10. A system comprising:

one or more non-transitory computer readable storage media storing instructions; and one or more processors coupled to the one or more non-transitory computer readable storage media and operable to execute the instructions to:

predict, by a decoder of an LLM and in response to an input sequence provided to an encoder of the LLM, s tokens of an output sequence;

access, for each of one or more attention layers of the LLM, a set of attention logits specific to that attention layer and used by the LLM to predict the n most recent tokens of the s tokens;

determine, for each of the one or more attention layers and by a trained mask generation model, a layer-specific attention mask for the set of attention logits specific to that attention layer, based on the accessed set of attention logits; and

predict, by the decoder of the LLM, the next m tokens of the output sequence using, for each of the one or more attention layers, the set of attention logits as masked by the layer-specific attention mask for that layer.

11. The system of claim 10, further comprising one or more processors operable to execute the instructions to determine the layer-specific attention mask for each of the one or more attention layers based on the s tokens of the output sequence.

12. The system of claim 10, further comprising one or more processors operable to execute the instructions to, after predicting the m tokens, repeat the accessing, determining, and predicting steps for one or more additional iterations.

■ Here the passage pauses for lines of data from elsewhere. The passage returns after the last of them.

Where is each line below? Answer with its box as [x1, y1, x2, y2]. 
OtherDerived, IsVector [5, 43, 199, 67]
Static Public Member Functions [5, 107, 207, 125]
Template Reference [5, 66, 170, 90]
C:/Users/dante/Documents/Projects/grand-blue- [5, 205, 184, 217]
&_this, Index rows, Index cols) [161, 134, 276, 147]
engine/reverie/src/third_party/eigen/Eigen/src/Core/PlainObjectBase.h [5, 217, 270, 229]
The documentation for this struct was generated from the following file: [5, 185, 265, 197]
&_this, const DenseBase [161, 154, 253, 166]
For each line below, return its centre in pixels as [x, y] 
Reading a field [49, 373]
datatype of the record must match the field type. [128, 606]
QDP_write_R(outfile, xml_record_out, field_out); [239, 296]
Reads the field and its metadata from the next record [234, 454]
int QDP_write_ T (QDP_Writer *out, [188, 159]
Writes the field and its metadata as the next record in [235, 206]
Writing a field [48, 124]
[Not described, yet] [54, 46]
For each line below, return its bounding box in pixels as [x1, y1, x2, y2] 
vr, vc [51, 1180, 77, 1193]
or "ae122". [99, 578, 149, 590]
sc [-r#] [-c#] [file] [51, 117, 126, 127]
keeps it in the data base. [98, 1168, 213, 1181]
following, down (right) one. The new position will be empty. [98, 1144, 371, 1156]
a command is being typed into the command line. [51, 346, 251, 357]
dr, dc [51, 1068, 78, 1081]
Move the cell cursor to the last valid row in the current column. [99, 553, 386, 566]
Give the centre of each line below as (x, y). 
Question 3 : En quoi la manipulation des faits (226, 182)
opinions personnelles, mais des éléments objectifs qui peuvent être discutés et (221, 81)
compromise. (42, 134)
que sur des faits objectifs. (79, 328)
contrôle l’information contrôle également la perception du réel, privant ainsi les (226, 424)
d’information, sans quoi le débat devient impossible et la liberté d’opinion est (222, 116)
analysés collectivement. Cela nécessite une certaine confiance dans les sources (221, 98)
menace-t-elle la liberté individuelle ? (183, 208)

13. The system of claim 12, further comprising one or more processors operable to execute the instructions to, for at least one of the additional iterations:

determine, for each of the one or more attention layers, a difference between (1) the set of attention logits as masked by the layer-specific attention mask for that layer and (2) the s tokens of the output sequence for that iteration;

when the difference is less than a threshold, then update the attention logits for that layer using the layer-specific attention mask; and

when the difference is greater than a threshold, then revert the attention logits for that layer to that layer's attention logits from a previous iteration.

14. The system of claim 10, further comprising one or more processors operable to execute the instructions to select the top k set of attention logits in each of the one or more layers to predict the next m tokens of the output sequence.

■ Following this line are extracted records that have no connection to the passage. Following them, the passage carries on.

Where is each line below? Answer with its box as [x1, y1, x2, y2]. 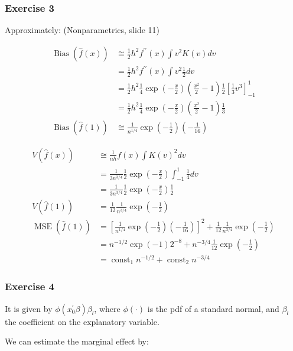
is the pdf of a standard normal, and [147, 302, 279, 314]
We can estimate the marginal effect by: [5, 335, 149, 347]
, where [94, 302, 121, 314]
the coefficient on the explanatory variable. [5, 315, 159, 327]
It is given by [5, 302, 53, 314]
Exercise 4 [5, 279, 54, 294]
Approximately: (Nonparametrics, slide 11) [5, 24, 160, 36]
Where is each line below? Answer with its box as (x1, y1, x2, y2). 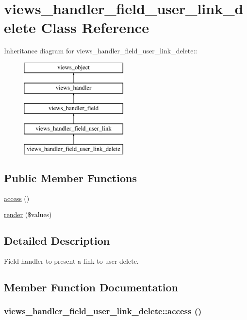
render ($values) (4, 209, 52, 219)
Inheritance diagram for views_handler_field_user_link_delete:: (4, 46, 198, 56)
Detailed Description (4, 233, 110, 248)
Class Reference (41, 17, 149, 37)
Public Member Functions (4, 170, 137, 185)
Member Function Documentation (4, 280, 179, 295)
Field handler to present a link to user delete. (4, 256, 139, 266)
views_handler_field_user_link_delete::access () (4, 305, 202, 317)
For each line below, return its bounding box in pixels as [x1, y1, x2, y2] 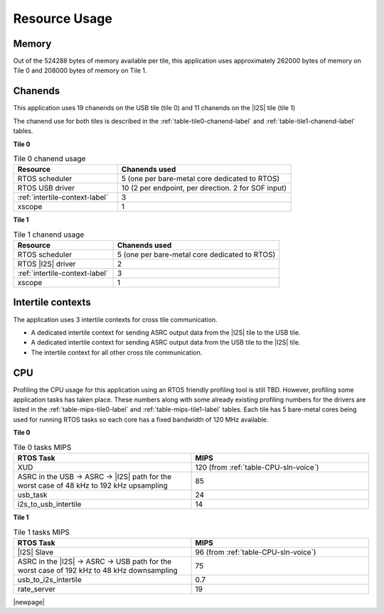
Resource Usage [13, 11, 113, 26]
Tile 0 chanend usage [13, 153, 86, 163]
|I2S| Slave [17, 547, 54, 557]
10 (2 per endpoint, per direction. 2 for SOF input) [121, 183, 287, 193]
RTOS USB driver [17, 183, 75, 193]
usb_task [17, 490, 48, 500]
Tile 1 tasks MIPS [13, 527, 70, 537]
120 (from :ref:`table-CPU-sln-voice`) [195, 462, 319, 472]
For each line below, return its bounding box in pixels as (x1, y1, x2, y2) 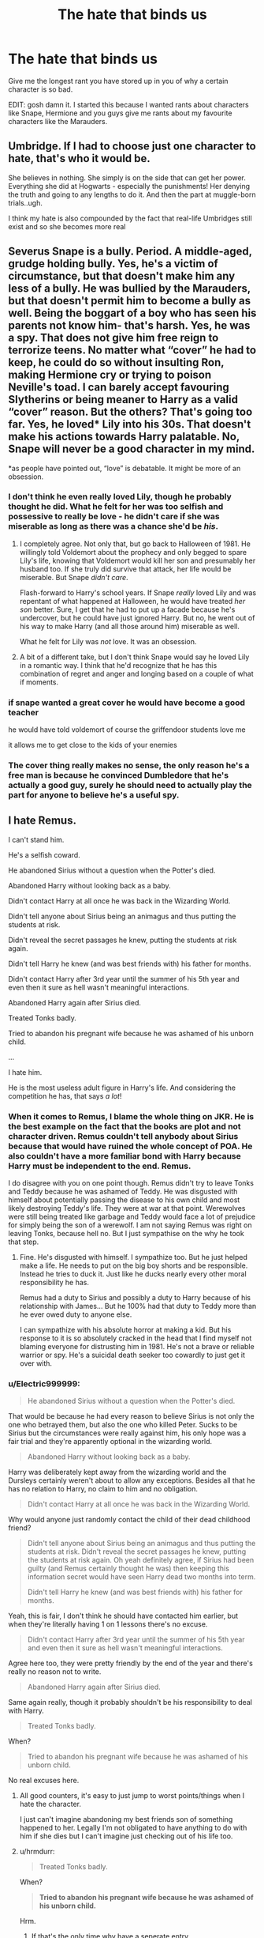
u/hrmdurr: (19, 1847, 55, 1857)
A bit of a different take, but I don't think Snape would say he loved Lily (19, 652, 250, 662)
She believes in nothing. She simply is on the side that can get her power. (8, 172, 247, 183)
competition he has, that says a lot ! (8, 1091, 122, 1100)
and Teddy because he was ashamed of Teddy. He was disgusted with (8, 1187, 238, 1197)
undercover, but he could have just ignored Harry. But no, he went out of (19, 613, 255, 622)
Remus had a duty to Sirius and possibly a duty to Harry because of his (19, 1293, 251, 1303)
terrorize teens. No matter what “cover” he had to (8, 344, 257, 357)
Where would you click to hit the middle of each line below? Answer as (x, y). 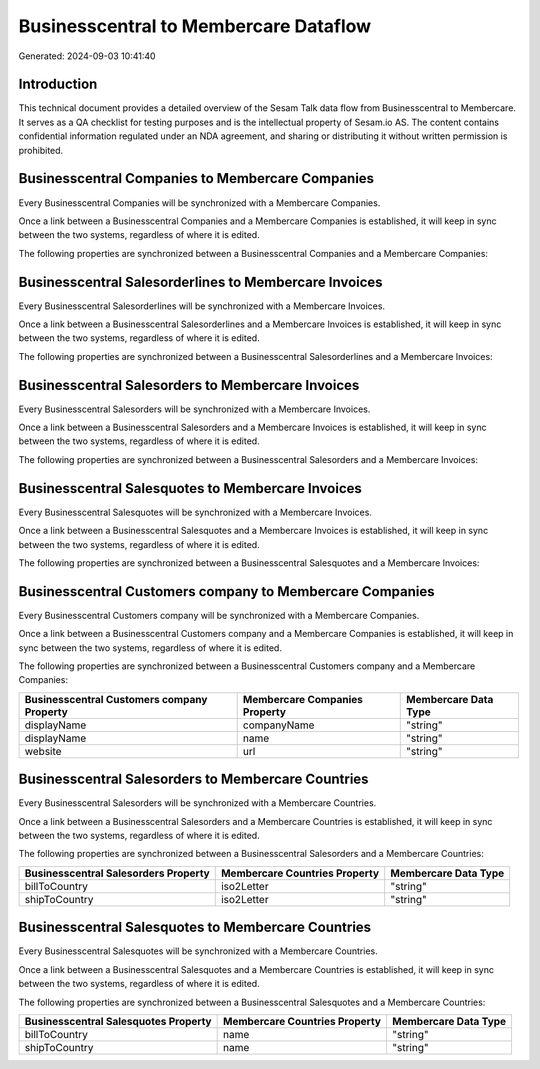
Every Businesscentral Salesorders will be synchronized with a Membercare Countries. (197, 803)
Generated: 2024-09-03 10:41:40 (87, 56)
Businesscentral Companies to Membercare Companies (196, 178)
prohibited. (41, 150)
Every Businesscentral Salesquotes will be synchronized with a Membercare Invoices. (195, 512)
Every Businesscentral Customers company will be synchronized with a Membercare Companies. (219, 615)
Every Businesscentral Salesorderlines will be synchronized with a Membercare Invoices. (201, 306)
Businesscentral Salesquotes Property (118, 1021)
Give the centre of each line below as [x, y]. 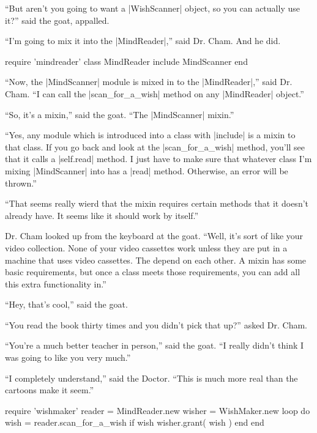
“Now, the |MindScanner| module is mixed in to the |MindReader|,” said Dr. [149, 82]
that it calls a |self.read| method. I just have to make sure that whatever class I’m [158, 159]
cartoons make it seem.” [50, 390]
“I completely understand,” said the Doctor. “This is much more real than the [151, 378]
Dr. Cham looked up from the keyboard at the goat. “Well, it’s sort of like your [154, 236]
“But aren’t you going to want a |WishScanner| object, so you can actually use [152, 8]
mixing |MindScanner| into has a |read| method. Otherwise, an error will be [147, 170]
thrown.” [21, 183]
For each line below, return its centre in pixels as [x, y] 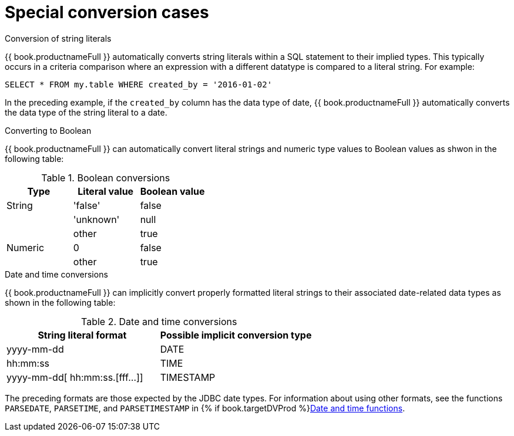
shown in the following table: [60, 302]
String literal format [82, 335]
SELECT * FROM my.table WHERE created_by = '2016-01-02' [139, 84]
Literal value [106, 191]
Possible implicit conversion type [236, 335]
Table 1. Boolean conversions [106, 178]
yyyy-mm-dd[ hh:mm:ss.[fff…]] [75, 377]
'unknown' [96, 219]

15. The system of claim 10, wherein the one or more processors and the computer readable storage media are part of a client device that stores the LLM.

16. The system of claim 10, further comprising one or more processors operable to execute the instructions to determine the layer-specific attention mask and predict the next m tokens by executing a CALC-LLM algorithm.

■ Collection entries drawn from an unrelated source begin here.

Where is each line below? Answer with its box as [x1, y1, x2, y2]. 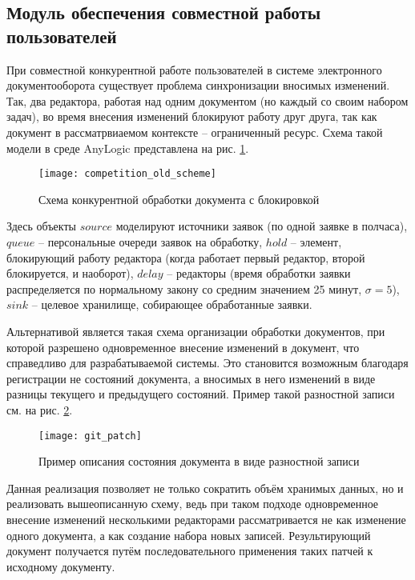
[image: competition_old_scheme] [38, 168, 216, 180]
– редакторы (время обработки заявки [167, 265, 351, 282]
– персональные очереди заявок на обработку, [38, 234, 263, 250]
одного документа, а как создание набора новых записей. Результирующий [6, 526, 371, 543]
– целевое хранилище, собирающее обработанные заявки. [31, 296, 312, 313]
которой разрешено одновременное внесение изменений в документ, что [6, 338, 360, 355]
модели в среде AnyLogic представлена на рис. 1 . [6, 139, 249, 156]
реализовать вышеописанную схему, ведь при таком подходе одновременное [6, 495, 379, 512]
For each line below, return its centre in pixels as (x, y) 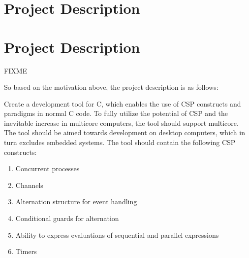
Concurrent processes (47, 168)
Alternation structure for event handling (76, 202)
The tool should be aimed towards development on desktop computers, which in (124, 132)
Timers (26, 251)
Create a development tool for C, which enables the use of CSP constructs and (123, 103)
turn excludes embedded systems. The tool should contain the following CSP (120, 142)
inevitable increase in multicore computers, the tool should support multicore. (121, 123)
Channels (29, 185)
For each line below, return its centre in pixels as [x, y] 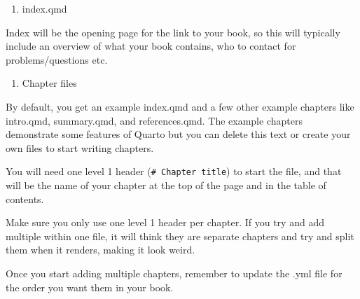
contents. [25, 199]
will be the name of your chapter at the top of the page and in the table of [166, 185]
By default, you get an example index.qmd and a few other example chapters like [180, 106]
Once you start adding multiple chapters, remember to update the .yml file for [174, 273]
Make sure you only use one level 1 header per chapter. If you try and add [165, 222]
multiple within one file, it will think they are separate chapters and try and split [180, 236]
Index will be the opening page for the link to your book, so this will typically [173, 32]
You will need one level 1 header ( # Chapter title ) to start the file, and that [174, 171]
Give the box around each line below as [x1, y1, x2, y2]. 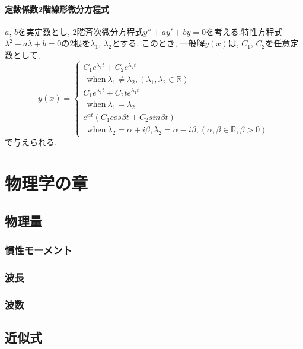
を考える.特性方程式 [206, 25, 283, 37]
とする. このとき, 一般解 [111, 37, 205, 49]
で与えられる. [5, 136, 57, 148]
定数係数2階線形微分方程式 [5, 2, 110, 15]
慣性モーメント [5, 242, 72, 257]
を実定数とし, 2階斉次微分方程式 [17, 25, 143, 37]

17. One or more non-transitory computer readable storage media storing instructions that are operable when executed by one or more processors to:

predict, by a decoder of an LLM and in response to an input sequence provided to an encoder of the LLM, s tokens of an output sequence;

access, for each of one or more attention layers of the LLM, a set of attention logits specific to that attention layer and used by the LLM to predict the n most recent tokens of the s tokens;

determine, for each of the one or more attention layers and by a trained mask generation model, a layer-specific attention mask for the set of attention logits specific to that attention layer, based on the accessed set of attention logits; and

predict, by the decoder of the LLM, the next m tokens of the output sequence using, for each of the one or more attention layers, the set of attention logits as masked by the layer-specific attention mask for that layer.

18. The media of claim 17, further comprising instructions that are operable when executed by one or more processors to, after predicting the m tokens, repeat the accessing, determining, and predicting steps for one or more additional iterations.

19. The media of claim 17, wherein the computer readable storage media is part of a client device that stores the LLM.

20. The media of claim 17, further comprising instructions that are operable when executed by one or more processors to determine the layer-specific attention mask and predict the next m tokens using a CALC-LLM algorithm.